My app says I can input my debit card number and have instant access to payments, but there is a charge of 50 cents. Its not clear when the 50 cents applies - Every day? Every month? Every time you do a ride? If its every month then its worth it. every day not so much. Every ride, I'll pass.


----------



## tohunt4me (Nov 23, 2015)

JBinPenfield said:


> My app says I can input my debit card number and have instant access to payments, but there is a charge of 50 cents. Its not clear when the 50 cents applies - Every day? Every month? Every time you do a ride? If its every month then its worth it. every day not so much. Every ride, I'll pass.


Rohit in India needs his 50 cents.
1/2 a days pay !
RESOLVED !


----------



## sd1303 (Nov 11, 2015)

JBinPenfield said:


> My app says I can input my debit card number and have instant access to payments, but there is a charge of 50 cents. Its not clear when the 50 cents applies - Every day? Every month? Every time you do a ride? If its every month then its worth it. every day not so much. Every ride, I'll pass.

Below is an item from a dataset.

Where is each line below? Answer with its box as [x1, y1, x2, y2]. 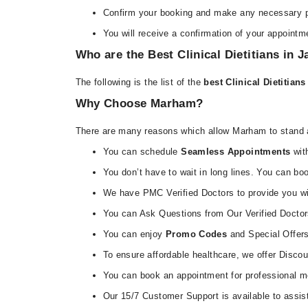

50 cents each time you request an instant pay (each time you "cash out"). If you cash out daily, you pay it daily...


----------



## chitown73 (Jul 18, 2017)

JBinPenfield said:


> My app says I can input my debit card number and have instant access to payments, but there is a charge of 50 cents. Its not clear when the 50 cents applies - Every day? Every month? Every time you do a ride? If its every month then its worth it. every day not so much. Every ride, I'll pass.


It clearly tells you that the $0.50 cents charge is each time you use the "instant pay". It's not deducted from the current balance, it will be leave a - $0.50 balance after you transfer the money. I only use it if I really need the following money right away because it only takes 5 mins to deposit where the bank deposit on Monday takes 2-3 days to clear.


----------